KABUL, Sept. 11 (Xinhua) -- For 12 years, Shah Agha, 42, drove trucks for a U.S. company transporting supplies for U.S. forces.
Life as a trucker was an endless road of pain and suffering. He was under constant fear of violence, both from Afghan militias attacking coalition convoys and for his service as a driver for occupying forces.
"As a driver for U.S. forces and to forget my daily fears on the roads and highways, I used to smoke heroin," Agha said. "There were constant problems. I had to use something to forget my suffering."
Heroin is a big problem in Afghanistan. According to locals, farmers eagerly restarted poppy cultivation and processing heroin right under the noses of an informal alliance of foreign forces and regional warlords.
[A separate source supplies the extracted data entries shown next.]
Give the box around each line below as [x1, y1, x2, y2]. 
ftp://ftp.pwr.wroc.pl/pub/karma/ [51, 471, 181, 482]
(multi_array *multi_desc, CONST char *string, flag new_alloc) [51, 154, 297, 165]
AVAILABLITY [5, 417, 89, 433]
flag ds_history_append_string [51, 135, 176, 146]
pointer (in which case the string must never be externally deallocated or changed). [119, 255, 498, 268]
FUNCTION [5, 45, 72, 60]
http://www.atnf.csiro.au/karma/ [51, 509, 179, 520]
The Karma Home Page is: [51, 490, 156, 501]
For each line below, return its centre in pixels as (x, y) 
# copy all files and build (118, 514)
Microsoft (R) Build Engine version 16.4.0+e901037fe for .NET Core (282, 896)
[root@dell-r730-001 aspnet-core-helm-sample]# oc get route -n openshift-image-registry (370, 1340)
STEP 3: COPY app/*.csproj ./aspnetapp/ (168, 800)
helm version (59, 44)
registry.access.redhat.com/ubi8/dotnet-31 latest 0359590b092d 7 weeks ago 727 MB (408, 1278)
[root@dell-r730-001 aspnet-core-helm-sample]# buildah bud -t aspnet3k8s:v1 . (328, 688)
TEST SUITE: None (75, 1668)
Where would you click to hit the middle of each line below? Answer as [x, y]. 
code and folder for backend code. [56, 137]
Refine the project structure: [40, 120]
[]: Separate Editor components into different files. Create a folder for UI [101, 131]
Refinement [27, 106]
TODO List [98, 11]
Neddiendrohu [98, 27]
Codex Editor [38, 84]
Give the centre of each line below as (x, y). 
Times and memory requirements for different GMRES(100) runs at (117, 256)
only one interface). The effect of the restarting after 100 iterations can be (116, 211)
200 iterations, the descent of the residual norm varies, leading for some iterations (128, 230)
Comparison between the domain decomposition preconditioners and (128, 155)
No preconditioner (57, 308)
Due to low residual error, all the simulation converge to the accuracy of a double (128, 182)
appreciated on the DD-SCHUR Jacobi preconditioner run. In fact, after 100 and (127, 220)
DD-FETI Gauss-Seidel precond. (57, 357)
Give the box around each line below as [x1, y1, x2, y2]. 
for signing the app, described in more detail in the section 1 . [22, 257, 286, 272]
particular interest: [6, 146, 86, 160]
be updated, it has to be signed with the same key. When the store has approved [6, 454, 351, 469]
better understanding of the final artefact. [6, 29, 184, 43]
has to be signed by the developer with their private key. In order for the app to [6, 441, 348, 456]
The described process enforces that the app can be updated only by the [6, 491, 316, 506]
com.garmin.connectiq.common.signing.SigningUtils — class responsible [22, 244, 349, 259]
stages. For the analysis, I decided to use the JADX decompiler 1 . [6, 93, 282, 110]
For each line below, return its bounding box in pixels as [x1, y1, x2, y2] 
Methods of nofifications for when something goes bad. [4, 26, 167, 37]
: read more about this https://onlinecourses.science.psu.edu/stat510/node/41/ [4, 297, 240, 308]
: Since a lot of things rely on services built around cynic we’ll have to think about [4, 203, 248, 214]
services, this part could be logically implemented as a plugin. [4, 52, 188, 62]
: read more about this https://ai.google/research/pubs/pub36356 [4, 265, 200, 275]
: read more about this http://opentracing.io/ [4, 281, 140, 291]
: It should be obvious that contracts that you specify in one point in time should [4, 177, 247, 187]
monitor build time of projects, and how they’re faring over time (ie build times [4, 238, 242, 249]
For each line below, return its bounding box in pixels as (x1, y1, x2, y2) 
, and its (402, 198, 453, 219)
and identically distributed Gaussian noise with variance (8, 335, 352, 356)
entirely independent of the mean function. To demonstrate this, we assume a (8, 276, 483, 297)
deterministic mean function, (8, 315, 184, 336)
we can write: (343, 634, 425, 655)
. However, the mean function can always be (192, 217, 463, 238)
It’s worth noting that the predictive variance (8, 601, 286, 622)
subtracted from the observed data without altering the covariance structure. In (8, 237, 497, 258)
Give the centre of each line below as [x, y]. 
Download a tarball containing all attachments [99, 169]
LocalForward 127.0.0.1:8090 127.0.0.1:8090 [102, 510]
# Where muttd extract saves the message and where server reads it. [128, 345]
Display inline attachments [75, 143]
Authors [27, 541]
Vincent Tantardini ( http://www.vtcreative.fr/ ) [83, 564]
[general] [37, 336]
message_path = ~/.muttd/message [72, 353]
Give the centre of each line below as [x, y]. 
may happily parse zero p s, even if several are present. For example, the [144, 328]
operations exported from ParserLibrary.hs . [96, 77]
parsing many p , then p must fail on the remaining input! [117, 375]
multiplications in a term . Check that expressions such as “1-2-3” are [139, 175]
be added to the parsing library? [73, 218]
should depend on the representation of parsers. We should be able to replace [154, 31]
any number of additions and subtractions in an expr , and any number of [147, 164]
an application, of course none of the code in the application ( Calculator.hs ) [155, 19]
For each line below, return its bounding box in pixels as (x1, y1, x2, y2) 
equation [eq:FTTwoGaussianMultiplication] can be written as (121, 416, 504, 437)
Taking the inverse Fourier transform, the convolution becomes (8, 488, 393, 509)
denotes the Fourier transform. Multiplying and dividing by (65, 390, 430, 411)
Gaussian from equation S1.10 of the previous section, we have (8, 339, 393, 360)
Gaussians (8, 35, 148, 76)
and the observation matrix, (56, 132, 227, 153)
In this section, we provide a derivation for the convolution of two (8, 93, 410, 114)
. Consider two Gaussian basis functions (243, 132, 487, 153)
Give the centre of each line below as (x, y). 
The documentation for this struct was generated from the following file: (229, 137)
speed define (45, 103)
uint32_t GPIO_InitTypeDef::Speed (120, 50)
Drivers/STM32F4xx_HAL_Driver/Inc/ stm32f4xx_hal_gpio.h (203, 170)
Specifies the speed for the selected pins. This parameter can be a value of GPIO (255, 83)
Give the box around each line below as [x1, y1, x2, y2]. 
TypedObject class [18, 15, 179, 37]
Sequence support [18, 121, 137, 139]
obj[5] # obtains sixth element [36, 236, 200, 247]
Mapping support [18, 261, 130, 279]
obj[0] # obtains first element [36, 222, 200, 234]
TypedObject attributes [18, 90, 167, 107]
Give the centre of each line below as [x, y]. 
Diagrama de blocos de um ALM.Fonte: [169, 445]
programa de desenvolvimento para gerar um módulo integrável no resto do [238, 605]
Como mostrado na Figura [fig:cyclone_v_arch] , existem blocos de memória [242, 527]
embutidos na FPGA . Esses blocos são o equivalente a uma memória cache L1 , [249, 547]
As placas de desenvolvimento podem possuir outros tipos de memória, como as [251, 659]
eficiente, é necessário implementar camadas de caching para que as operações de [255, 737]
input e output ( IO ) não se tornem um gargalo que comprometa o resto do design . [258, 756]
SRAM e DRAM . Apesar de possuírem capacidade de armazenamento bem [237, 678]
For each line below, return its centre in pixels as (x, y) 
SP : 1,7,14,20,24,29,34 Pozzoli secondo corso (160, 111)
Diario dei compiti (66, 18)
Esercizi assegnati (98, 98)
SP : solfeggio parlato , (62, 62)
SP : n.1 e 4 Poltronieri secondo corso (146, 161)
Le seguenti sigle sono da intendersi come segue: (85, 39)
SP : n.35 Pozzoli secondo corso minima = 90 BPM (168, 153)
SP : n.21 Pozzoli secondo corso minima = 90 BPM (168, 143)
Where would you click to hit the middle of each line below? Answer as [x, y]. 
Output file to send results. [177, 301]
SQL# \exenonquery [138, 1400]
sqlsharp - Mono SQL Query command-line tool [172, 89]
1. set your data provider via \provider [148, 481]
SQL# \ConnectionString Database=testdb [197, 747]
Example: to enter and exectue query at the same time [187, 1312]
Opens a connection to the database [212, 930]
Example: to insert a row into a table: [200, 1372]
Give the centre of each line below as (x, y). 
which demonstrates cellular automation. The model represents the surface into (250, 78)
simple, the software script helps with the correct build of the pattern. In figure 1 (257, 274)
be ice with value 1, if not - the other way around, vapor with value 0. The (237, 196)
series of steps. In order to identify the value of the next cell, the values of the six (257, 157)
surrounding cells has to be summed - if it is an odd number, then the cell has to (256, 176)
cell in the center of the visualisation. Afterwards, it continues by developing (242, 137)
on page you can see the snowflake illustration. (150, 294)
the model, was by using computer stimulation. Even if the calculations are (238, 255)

That cooperation explains how the country could become a narco-state during the presence of some 150,000-strong U.S.-led international forces. The number of drug addicts has also increased, only adding to the suffering of the poverty-stricken Afghans.
Nineteen-year-old Abu Bakr became addicted by using tablet K, a Western-made drug common among Afghan youth.
In 2015, there were about 3.5 million addicts in Afghanistan, according to Mohammad Dawod Jaihon, head of Jangalak Hospital, "This year, we have provided treatment to some 1,700 addicts and discharged them from the hospital."
Najibullah Jami, a Kabul university professor and political analyst, said that "the most tangible gift of 20 years of U.S. military presence in Afghanistan is nothing more than poverty, millions of addicts and isolation of the country."